— What you are asked to do —
Look for the line that has "In der Umgebung von (60, 431)" in the material below; please repeat it and every line after it, exactly, up to and including the line that has "set and a testing", and nothing else.

— Records for the task —
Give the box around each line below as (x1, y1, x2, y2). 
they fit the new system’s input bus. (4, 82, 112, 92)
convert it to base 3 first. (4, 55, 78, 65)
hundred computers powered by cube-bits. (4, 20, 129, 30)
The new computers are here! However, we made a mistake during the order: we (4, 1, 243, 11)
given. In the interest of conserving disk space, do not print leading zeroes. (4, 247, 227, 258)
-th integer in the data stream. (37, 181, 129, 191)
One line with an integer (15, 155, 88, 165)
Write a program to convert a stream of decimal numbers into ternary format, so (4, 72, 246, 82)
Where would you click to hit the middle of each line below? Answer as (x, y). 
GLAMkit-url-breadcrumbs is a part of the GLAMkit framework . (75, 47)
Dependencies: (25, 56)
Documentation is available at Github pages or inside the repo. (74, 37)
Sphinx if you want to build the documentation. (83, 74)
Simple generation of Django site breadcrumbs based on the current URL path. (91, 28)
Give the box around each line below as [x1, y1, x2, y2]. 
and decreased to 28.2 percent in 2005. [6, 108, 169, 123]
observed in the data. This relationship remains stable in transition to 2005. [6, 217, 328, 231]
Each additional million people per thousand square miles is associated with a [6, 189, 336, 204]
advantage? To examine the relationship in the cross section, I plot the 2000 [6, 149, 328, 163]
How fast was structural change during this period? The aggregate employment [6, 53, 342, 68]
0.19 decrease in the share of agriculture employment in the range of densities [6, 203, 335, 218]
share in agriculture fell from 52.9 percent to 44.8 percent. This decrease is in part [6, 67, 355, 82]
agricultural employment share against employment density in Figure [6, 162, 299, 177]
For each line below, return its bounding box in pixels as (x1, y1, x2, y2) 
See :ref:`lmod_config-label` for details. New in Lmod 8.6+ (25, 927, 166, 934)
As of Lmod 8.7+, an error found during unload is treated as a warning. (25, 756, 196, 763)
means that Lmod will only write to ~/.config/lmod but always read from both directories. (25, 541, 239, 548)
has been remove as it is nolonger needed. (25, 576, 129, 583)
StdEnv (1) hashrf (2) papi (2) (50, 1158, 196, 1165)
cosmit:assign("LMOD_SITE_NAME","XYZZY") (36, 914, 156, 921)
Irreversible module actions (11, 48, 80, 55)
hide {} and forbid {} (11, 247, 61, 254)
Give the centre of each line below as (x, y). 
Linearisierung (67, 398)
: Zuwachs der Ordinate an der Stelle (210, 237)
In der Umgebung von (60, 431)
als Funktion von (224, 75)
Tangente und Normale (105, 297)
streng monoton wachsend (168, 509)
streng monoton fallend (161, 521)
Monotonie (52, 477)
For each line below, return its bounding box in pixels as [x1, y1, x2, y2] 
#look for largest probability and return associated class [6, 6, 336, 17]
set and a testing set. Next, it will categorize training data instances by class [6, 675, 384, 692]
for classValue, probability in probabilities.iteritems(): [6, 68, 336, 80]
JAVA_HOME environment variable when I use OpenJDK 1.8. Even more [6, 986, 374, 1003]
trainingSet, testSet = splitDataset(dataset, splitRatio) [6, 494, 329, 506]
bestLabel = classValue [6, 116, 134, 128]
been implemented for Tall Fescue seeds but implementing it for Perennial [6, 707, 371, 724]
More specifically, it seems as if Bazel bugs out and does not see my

— Result of the task —
In der Umgebung von (60, 431)
als Funktion von (224, 75)
Tangente und Normale (105, 297)
streng monoton wachsend (168, 509)
streng monoton fallend (161, 521)
Monotonie (52, 477)
For each line below, return its bounding box in pixels as [x1, y1, x2, y2] 
#look for largest probability and return associated class [6, 6, 336, 17]
set and a testing set. Next, it will categorize training data instances by class [6, 675, 384, 692]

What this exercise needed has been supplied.